◆ **Dataset content**
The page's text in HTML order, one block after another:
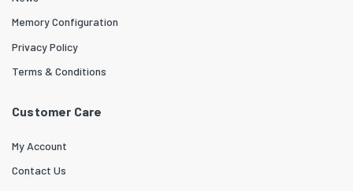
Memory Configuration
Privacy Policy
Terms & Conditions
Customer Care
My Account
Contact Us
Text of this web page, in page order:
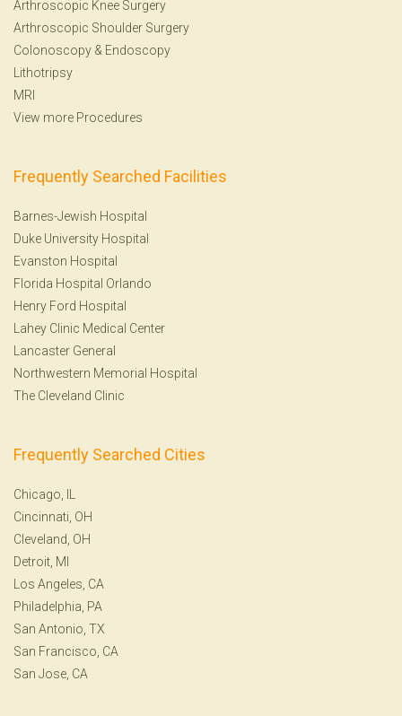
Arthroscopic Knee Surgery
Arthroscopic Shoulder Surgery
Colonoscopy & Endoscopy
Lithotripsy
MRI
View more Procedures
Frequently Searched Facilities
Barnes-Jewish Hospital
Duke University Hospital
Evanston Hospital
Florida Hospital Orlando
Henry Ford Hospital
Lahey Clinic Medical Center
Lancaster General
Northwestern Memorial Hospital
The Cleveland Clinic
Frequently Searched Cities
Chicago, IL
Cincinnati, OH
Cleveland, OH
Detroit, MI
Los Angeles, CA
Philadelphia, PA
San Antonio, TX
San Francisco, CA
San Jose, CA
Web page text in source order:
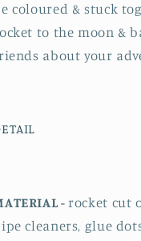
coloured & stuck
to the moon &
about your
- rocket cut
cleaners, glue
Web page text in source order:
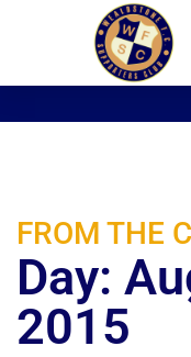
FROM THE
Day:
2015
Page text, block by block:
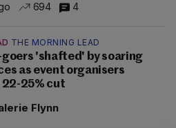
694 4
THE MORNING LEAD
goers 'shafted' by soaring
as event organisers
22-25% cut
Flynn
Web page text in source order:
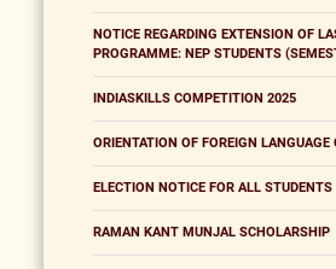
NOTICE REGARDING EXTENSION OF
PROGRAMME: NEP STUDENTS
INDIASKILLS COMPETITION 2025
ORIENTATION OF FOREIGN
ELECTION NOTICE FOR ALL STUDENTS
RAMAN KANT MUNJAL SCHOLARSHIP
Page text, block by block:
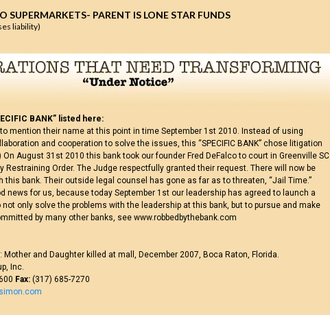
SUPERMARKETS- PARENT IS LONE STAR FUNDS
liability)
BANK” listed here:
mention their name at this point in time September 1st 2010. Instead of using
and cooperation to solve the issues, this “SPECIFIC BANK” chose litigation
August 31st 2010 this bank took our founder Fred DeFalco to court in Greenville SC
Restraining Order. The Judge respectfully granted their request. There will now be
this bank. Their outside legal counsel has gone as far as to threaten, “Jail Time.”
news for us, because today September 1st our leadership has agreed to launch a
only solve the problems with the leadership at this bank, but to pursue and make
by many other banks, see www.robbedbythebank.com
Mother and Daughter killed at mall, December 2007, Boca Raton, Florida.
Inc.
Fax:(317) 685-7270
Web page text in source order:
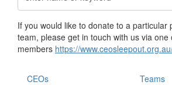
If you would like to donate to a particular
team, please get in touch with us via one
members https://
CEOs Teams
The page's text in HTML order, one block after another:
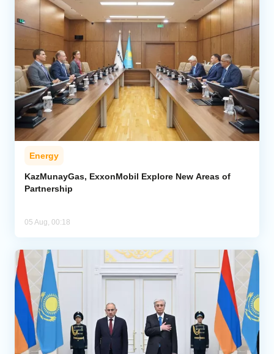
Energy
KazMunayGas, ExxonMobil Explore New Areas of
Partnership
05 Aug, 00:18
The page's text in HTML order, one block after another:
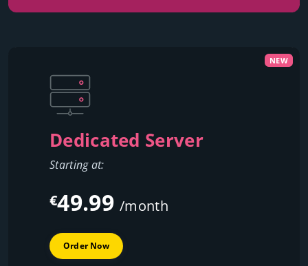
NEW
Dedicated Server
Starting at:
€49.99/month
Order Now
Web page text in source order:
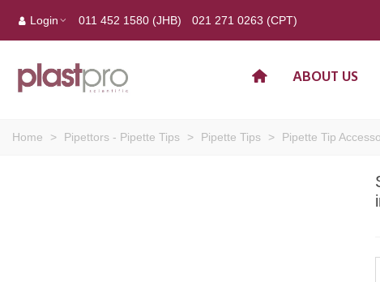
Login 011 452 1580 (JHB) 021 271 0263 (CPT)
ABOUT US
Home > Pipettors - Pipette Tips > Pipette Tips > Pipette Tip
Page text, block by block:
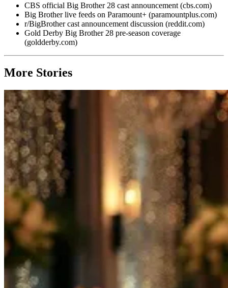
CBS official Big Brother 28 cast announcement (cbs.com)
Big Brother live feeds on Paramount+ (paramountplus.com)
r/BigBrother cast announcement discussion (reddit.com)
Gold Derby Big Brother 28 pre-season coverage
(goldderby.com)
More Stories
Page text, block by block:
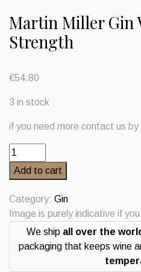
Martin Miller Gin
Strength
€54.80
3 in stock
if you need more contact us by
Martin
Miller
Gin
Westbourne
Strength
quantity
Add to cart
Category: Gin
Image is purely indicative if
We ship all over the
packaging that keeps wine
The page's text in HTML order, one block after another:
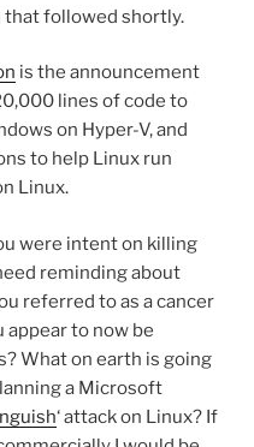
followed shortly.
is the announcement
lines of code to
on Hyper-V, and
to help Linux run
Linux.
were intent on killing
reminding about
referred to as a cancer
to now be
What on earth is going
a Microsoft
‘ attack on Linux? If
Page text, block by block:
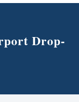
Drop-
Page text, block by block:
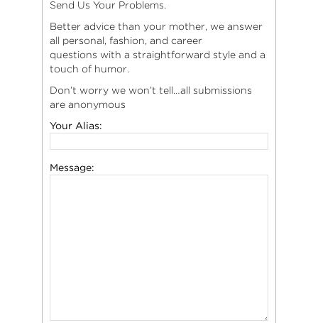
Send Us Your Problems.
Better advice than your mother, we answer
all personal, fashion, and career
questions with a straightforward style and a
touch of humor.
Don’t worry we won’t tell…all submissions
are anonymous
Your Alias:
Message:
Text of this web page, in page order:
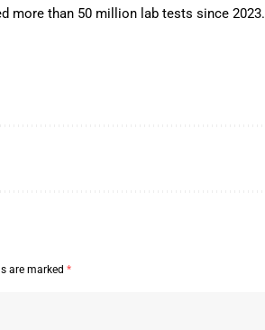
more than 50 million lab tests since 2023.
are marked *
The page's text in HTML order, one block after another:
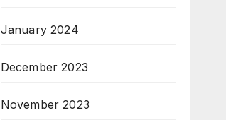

◆ **What to work on**
A verbatim reproduction of each entry is expected, with every picture omitted.

◆ **Solution**
The page's text in HTML order, one block after another:
Memory Configuration
Privacy Policy
Terms & Conditions
Customer Care
My Account
Contact Us
Text of this web page, in page order:
Arthroscopic Knee Surgery
Arthroscopic Shoulder Surgery
Colonoscopy & Endoscopy
Lithotripsy
MRI
View more Procedures
Frequently Searched Facilities
Barnes-Jewish Hospital
Duke University Hospital
Evanston Hospital
Florida Hospital Orlando
Henry Ford Hospital
Lahey Clinic Medical Center
Lancaster General
Northwestern Memorial Hospital
The Cleveland Clinic
Frequently Searched Cities
Chicago, IL
Cincinnati, OH
Cleveland, OH
Detroit, MI
Los Angeles, CA
Philadelphia, PA
San Antonio, TX
San Francisco, CA
San Jose, CA
Web page text in source order:
coloured & stuck
to the moon &
about your
- rocket cut
cleaners, glue
Web page text in source order:
FROM THE
Day:
2015
Page text, block by block:
694 4
THE MORNING LEAD
goers 'shafted' by soaring
as event organisers
22-25% cut
Flynn
Web page text in source order:
NOTICE REGARDING EXTENSION OF
PROGRAMME: NEP STUDENTS
INDIASKILLS COMPETITION 2025
ORIENTATION OF FOREIGN
ELECTION NOTICE FOR ALL STUDENTS
RAMAN KANT MUNJAL SCHOLARSHIP
Page text, block by block:
SUPERMARKETS- PARENT IS LONE STAR FUNDS
liability)
BANK” listed here:
mention their name at this point in time September 1st 2010. Instead of using
and cooperation to solve the issues, this “SPECIFIC BANK” chose litigation
August 31st 2010 this bank took our founder Fred DeFalco to court in Greenville SC
Restraining Order. The Judge respectfully granted their request. There will now be
this bank. Their outside legal counsel has gone as far as to threaten, “Jail Time.”
news for us, because today September 1st our leadership has agreed to launch a
only solve the problems with the leadership at this bank, but to pursue and make
by many other banks, see www.robbedbythebank.com
Mother and Daughter killed at mall, December 2007, Boca Raton, Florida.
Inc.
Fax:(317) 685-7270
Web page text in source order:
If you would like to donate to a particular
team, please get in touch with us via one
members https://
CEOs Teams
The page's text in HTML order, one block after another:
Energy
KazMunayGas, ExxonMobil Explore New Areas of
Partnership
05 Aug, 00:18
The page's text in HTML order, one block after another:
NEW
Dedicated Server
Starting at:
€49.99/month
Order Now
Web page text in source order:
Login 011 452 1580 (JHB) 021 271 0263 (CPT)
ABOUT US
Home > Pipettors - Pipette Tips > Pipette Tips > Pipette Tip
Page text, block by block:
CBS official Big Brother 28 cast announcement (cbs.com)
Big Brother live feeds on Paramount+ (paramountplus.com)
r/BigBrother cast announcement discussion (reddit.com)
Gold Derby Big Brother 28 pre-season coverage
(goldderby.com)
More Stories
Page text, block by block:
Martin Miller Gin
Strength
€54.80
3 in stock
if you need more contact us by
Martin
Miller
Gin
Westbourne
Strength
quantity
Add to cart
Category: Gin
Image is purely indicative if
We ship all over the
packaging that keeps wine
The page's text in HTML order, one block after another:
followed shortly.
is the announcement
lines of code to
on Hyper-V, and
to help Linux run
Linux.
were intent on killing
reminding about
referred to as a cancer
to now be
What on earth is going
a Microsoft
‘ attack on Linux? If
Page text, block by block:
Drop-
Page text, block by block:
Send Us Your Problems.
Better advice than your mother, we answer
all personal, fashion, and career
questions with a straightforward style and a
touch of humor.
Don’t worry we won’t tell…all submissions
are anonymous
Your Alias:
Message:
Text of this web page, in page order:
more than 50 million lab tests since 2023.
are marked *
The page's text in HTML order, one block after another:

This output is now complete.